- Abbreviation: TKH
- Chairperson: Aysel Tekerek
- Founded: 21 August 2015
- Split from: People's Communist Party of Turkey
- Headquarters: Ankara, Turkey
- Membership (2026): ▼859
- Ideology: Communism Marxism–Leninism Socialist republicanism Anti-imperialism Anti-capitalism Hard Euroscepticism Laicism
- Political position: Far-left
- National affiliation: United June Movement (2015-2022) Union of Socialist Forces (2022–2023)
- Colours: Red, yellow
- Slogan: Boyun Eğme! (Don't Bow Down!)

Website
- tkh.org.tr

= Communist Movement of Turkey =

The Communist Movement of Turkey (Türkiye Komünist Hareketi, TKH) is a communist party in Turkey.

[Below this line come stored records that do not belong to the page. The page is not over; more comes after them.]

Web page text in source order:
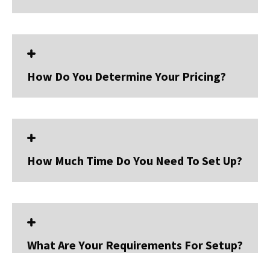
How Do You Determine Your Pricing?
How Much Time Do You Need To Set Up?
What Are Your Requirements For Setup?
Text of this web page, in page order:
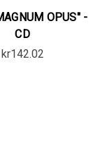
OPUS" -
CD
kr142.02
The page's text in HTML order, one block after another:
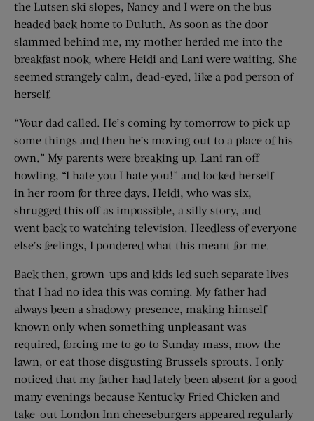
the Lutsen ski slopes, Nancy and I were on the bus
headed back home to Duluth. As soon as the door
slammed behind me, my mother herded me into the
breakfast nook, where Heidi and Lani were waiting. She
seemed strangely calm, dead-eyed, like a pod person of
herself.
“Your dad called. He’s coming by tomorrow to pick up
some things and then he’s moving out to a place of his
own.” My parents were breaking up. Lani ran off
howling, “I hate you I hate you!” and locked herself
in her room for three days. Heidi, who was six,
shrugged this off as impossible, a silly story, and
went back to watching television. Heedless of everyone
else’s feelings, I pondered what this meant for me.
Back then, grown-ups and kids led such separate lives
that I had no idea this was coming. My father had
always been a shadowy presence, making himself
known only when something unpleasant was
required, forcing me to go to Sunday mass, mow the
lawn, or eat those disgusting Brussels sprouts. I only
noticed that my father had lately been absent for a good
many evenings because Kentucky Fried Chicken and
take-out London Inn cheeseburgers appeared regularly
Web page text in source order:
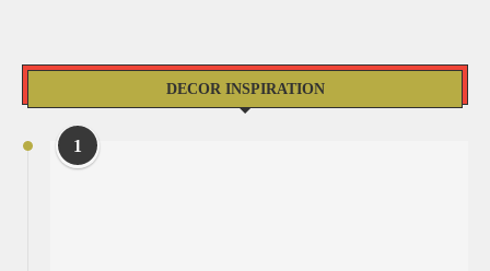
DECOR INSPIRATION
1
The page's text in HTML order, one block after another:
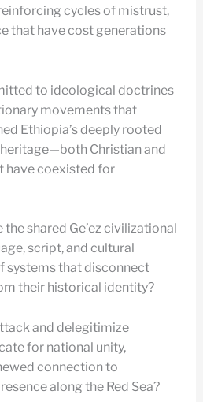
cycles of mistrust,
that have cost generations
to ideological doctrines
movements that
Ethiopia’s deeply rooted
Christian and
have coexisted for
shared Ge’ez civilizational
script, and cultural
that disconnect
their historical identity?
and delegitimize
for national unity,
connection to
along the Red Sea?
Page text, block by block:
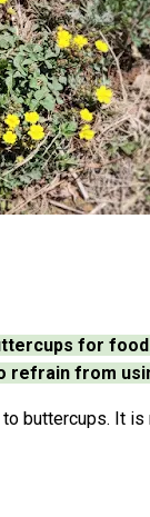
for
refrain from
buttercups. It
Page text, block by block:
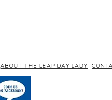
ABOUT THE LEAP DAY LADY
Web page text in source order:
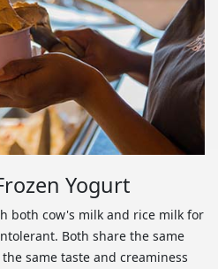
Yogurt
both cow's milk and rice milk for
Both share the same
same taste and creaminess
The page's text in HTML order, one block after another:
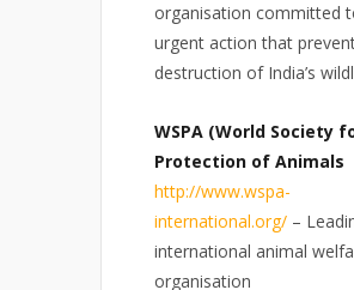
organisation committed
urgent action that
destruction of India’s
WSPA (World Society
Protection of Animals
http://www.wspa-
international.org/ –
international animal
organisation

The TKH was split from the People's Communist Party of Turkey in 2015, which was split from the Communist Party of Turkey in 2014.

The TKH is one of the components in the United June Movement, a political coalition initiative which was founded after Gezi Park revolt.

In a press conference held in Ankara in August 2022, it was announced that the party along with the Communist Party of Turkey, the Revolutionary Movement and the Left Party would form a coalition for the 2023 national election; this coalition was entitled the Union of Socialist Forces.